─── DATA ───
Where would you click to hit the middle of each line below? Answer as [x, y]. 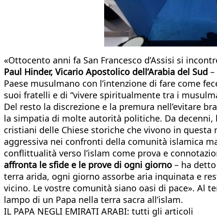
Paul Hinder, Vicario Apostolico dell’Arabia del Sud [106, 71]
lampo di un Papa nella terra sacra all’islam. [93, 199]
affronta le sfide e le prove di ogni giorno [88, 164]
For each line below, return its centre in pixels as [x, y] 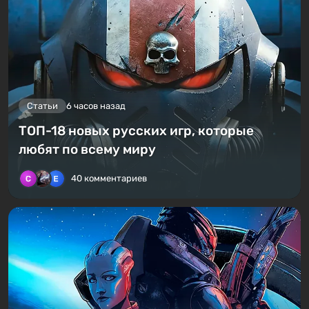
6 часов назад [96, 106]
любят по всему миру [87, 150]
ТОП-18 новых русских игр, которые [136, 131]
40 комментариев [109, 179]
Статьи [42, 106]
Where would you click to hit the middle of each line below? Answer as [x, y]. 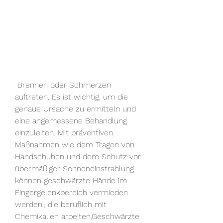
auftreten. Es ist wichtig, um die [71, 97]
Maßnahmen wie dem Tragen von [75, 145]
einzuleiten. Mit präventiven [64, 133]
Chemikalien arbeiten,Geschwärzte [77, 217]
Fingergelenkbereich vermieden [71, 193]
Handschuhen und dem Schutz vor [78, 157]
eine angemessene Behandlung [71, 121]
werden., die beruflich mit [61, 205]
───
─── DATA ───
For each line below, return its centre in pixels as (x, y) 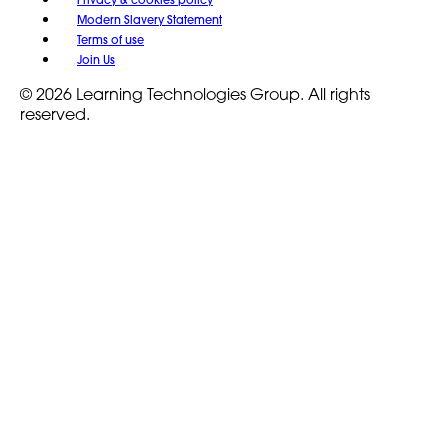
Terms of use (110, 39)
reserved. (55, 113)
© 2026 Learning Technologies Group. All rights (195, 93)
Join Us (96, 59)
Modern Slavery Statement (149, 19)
───
WHAT THE TASK ASKS
Above are the entries. Output exactly the lines beginning with the line that has "einzuleiten. Mit präventiven [64, 133]" and ending with the line that has "werden., die beruflich mit [61, 205]".

REPLY
einzuleiten. Mit präventiven [64, 133]
Chemikalien arbeiten,Geschwärzte [77, 217]
Fingergelenkbereich vermieden [71, 193]
Handschuhen und dem Schutz vor [78, 157]
eine angemessene Behandlung [71, 121]
werden., die beruflich mit [61, 205]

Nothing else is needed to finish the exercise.